Bayesian MCMC with an exponential or lognormal prior on rates is the most principled solution. A prior naturally penalizes high values that have little data support. The posterior distribution will concentrate near biologically reasonable values unless the data strongly support high rates.

This is why tools like chromePlus and ChromEvol offer MCMC alongside maximum likelihood. The prior acts as a regularizer, pulling estimates away from the ridge toward plausible values. For example, an exponential prior with mean 0.5 makes q = 100 orders of magnitude less probable than q = 0.5, even if both fit the likelihood equally well.

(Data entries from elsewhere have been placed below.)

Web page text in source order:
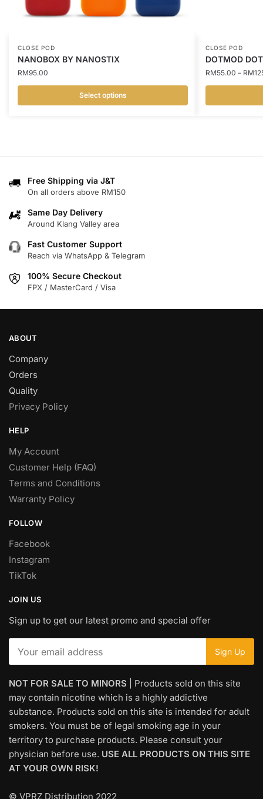
CLOSE POD
NANOBOX BY NANOSTIX
RM95.00
Select options
The
options
may
chosen
on
product
CLOSE POD
DOTMOD
RM55.00 – RM
Free Shipping via J&T
On all orders above RM150
Same Day Delivery
Around Klang Valley area
Fast Customer Support
Reach via WhatsApp & Telegram
100% Secure Checkout
FPX / MasterCard / Visa
ABOUT
Company
Orders
Quality
Privacy Policy
HELP
My Account
Customer Help (FAQ)
Terms and Conditions
Warranty Policy
FOLLOW
Facebook
Instagram
TikTok
JOIN US
Sign up to get our latest promo and special offer
NOT FOR SALE TO MINORS | Products sold on this site
may contain nicotine which is a highly addictive
substance. Products sold on this site is intended for adult
smokers. You must be of legal smoking age in your
territory to purchase products. Please consult your
physician before use. USE ALL PRODUCTS ON THIS SITE
AT YOUR OWN RISK!
© VPRZ Distribution 2022
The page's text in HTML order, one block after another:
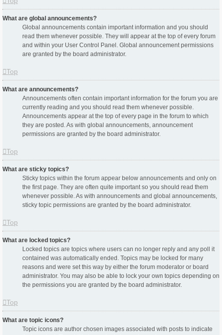
What are global announcements?
Global announcements contain important information and you should
read them whenever possible. They will appear at the top of every forum
and within your User Control Panel. Global announcement permissions
are granted by the board administrator.
Top
What are announcements?
Announcements often contain important information for the forum you are
currently reading and you should read them whenever possible.
Announcements appear at the top of every page in the forum to which
they are posted. As with global announcements, announcement
permissions are granted by the board administrator.
Top
What are sticky topics?
Sticky topics within the forum appear below announcements and only on
the first page. They are often quite important so you should read them
whenever possible. As with announcements and global announcements,
sticky topic permissions are granted by the board administrator.
Top
What are locked topics?
Locked topics are topics where users can no longer reply and any poll it
contained was automatically ended. Topics may be locked for many
reasons and were set this way by either the forum moderator or board
administrator. You may also be able to lock your own topics depending on
the permissions you are granted by the board administrator.
Top
What are topic icons?
Topic icons are author chosen images associated with posts to indicate
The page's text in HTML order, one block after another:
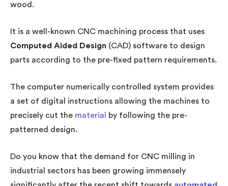
wood.
It is a well-known CNC machining process that uses
Computed Aided Design (CAD) software to design
parts according to the pre-fixed pattern requirements.
The computer numerically controlled system provides
a set of digital instructions allowing the machines to
precisely cut the material
by following the pre-
patterned design.
Do you know that the demand for CNC milling in
industrial sectors has been growing immensely
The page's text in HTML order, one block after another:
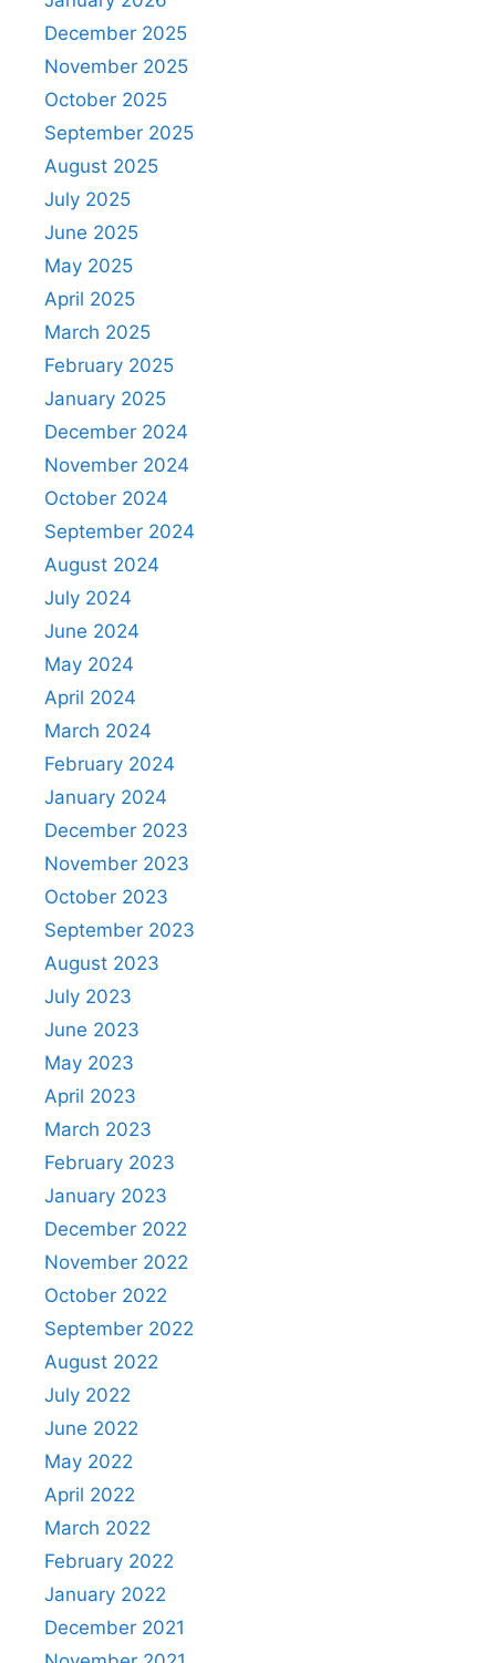
December 2025
November 2025
October 2025
September 2025
August 2025
July 2025
June 2025
May 2025
April 2025
March 2025
February 2025
January 2025
December 2024
November 2024
October 2024
September 2024
August 2024
July 2024
June 2024
May 2024
April 2024
March 2024
February 2024
January 2024
December 2023
November 2023
October 2023
September 2023
August 2023
July 2023
June 2023
May 2023
April 2023
March 2023
February 2023
January 2023
December 2022
November 2022
October 2022
September 2022
August 2022
July 2022
June 2022
May 2022
April 2022
March 2022
February 2022
January 2022
December 2021
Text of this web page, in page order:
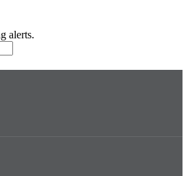
alerts.
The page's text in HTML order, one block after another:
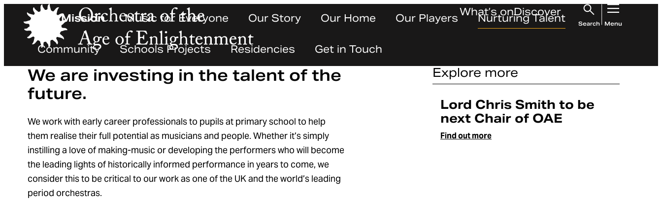
Orchestra of the Age of Enlightenment
What’s onDiscover
Search Menu
Our Mission Music for Everyone Our Story Our Home Our Players Nurturing Talent
Community Schools Projects Residencies Get in Touch
We are investing in the talent of the
future.
We work with early career professionals to pupils at primary school to help
them realise their full potential as musicians and people. Whether it’s simply
instilling a love of making-music or developing the performers who will become
the leading lights of historically informed performance in years to come, we
consider this to be critical to our work as one of the UK and the world’s leading
period orchestras.
Explore more
Article
Lord Chris Smith to be
next Chair of OAE
Find out more
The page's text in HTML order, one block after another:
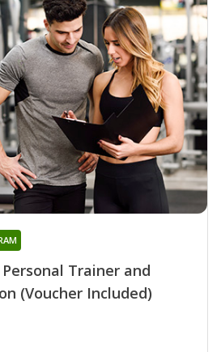
Trainer and
(Voucher Included)
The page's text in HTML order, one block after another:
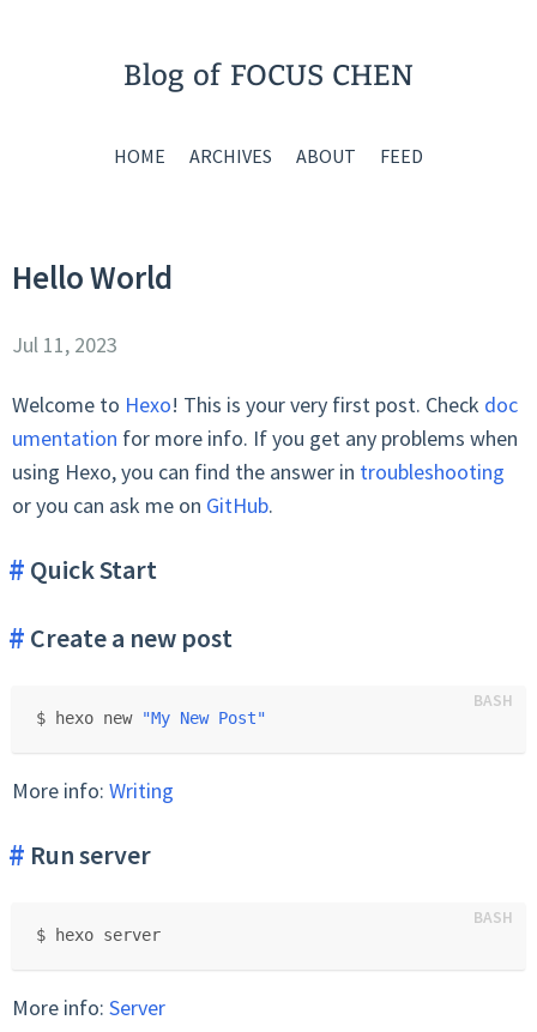
Blog of FOCUS CHEN
HOME ARCHIVES ABOUT FEED
Hello World
Jul 11, 2023
Welcome to Hexo! This is your very first post. Check doc
umentation for more info. If you get any problems when
using Hexo, you can find the answer in troubleshooting
or you can ask me on GitHub.
Quick Start
Create a new post
$ hexo new "My New Post"
More info: Writing
Run server
$ hexo server
More info: Server
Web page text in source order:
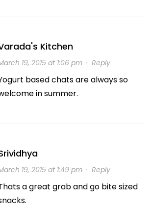
Kitchen
19, 2015 at 1:06 pm· Reply
based chats are always so
in summer.
19, 2015 at 1:49 pm· Reply
a great grab and go bite sized
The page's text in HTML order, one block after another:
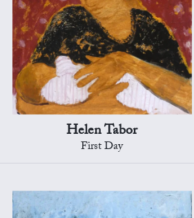
Helen Tabor
First Day
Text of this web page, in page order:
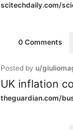
scitechdaily.com/
0 Comments
Posted by u/
UK inflation
theguardian.com/
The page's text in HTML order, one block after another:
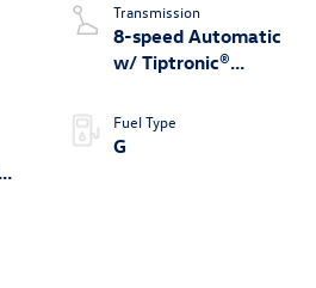
Transmission
8-speed Automatic
w/ Tiptronic®
Fuel Type
G
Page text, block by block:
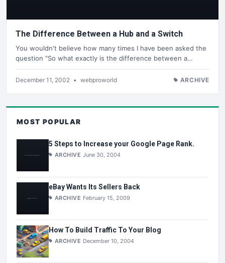
The Difference Between a Hub and a Switch
You wouldn't believe how many times I have been asked the
question "So what exactly is the difference between a…
December 11, 2002 • webproworld ARCHIVE
MOST POPULAR
5 Steps to Increase your Google Page Rank.
ARCHIVE June 30, 2004
eBay Wants Its Sellers Back
ARCHIVE February 15, 2009
How To Build Traffic To Your Blog
ARCHIVE December 10, 2004
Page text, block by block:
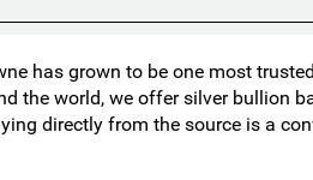
has grown to be one most
the world, we offer silver bullion
directly from the source is a
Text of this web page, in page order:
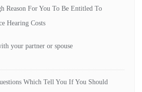
Reason For You To Be Entitled To
Hearing Costs
your partner or spouse
Which Tell You If You Should

2. Multiple Starting Points

Running ML optimization from many random starting points samples different regions of parameter space. If most convergences cluster near low-rate solutions but a few wander up the ridge, the true MLE is likely in the low-rate cluster. Compare the converged values: are they stable across runs? If estimates vary wildly, you may be seeing ridge effects.

3. Penalized Likelihood

Adding a regularization term (e.g., an L2 penalty proportional to rate magnitude) creates a unique maximum that concentrates near realistic values. The penalized log-likelihood is:

penalized.logL = logL(q) − λ × q²

The penalty weight λ controls how much you trust the prior belief that rates should be small. Cross-validation or information criteria can guide the choice of λ. This is less formal than a full Bayesian approach but faster and often sufficient.

4. Rate Bounds

The simplest (if somewhat arbitrary) approach is to set upper bounds on the rate parameter during optimization. For example, you might constrain q ≤ 10 events per unit branch length. This prevents the optimizer from ever reaching the ridge. The downside is that the bound is ad hoc and can artificially truncate the likelihood if the true value happens to exceed it. Still, if you have strong biological priors on reasonable rate ranges, this is practical.

chromePlus and ChromEvol: Best Practices

The chromePlus package (developed by the Blackmon Lab) and ChromEvol both allow MCMC inference with user-specified priors precisely because of the ridge problem. When rates inferred by maximum likelihood seem unreasonably high (e.g., > 1 event per unit branch length), this is a diagnostic sign of ridge wandering.

To protect yourself:

  • Always check biological plausibility. Does a rate of 50 transitions per unit branch length make sense given what you know about your organism and trait?
  • Compare ML and MCMC estimates. If MCMC (with a reasonable prior) gives q = 0.3 but ML gives q = 50, ridge wandering is likely. The MCMC posterior is more trustworthy in this case.
  • Try multiple starting values. Run the optimizer from 10–50 random starting points. If they converge to a tight cluster, you have confidence. If they scatter wildly, investigate further.
  • Visualize the likelihood profile. Plot likelihood against rate for your real data. If you see a long, flat plateau, you are on the ridge. A sharp peak indicates identifiability.

See the discrete trait evolution guide for more on model selection and the Mk framework. For the history of chromosome evolution methods, including the development of these tools, consult the methods review. Explore karyotype databases for real data examples.

Summary

Likelihood ridges are an inherent feature of discrete trait inference, not a bug but a signature of model identifiability. When tip states are close to equilibrium proportions, high rates become nearly indistinguishable from low rates. This is a genuine inference problem: the data alone may not constrain rates well.

The solutions—priors, multiple starts, penalization, and bounds—all aim to break the ridge by adding external information or constraints. In practice, Bayesian MCMC with informative priors is the gold standard because it explicitly encodes what you know (or want to assume) about plausible rate ranges. When in doubt, compare results across methods and always sanity-check your rate estimates.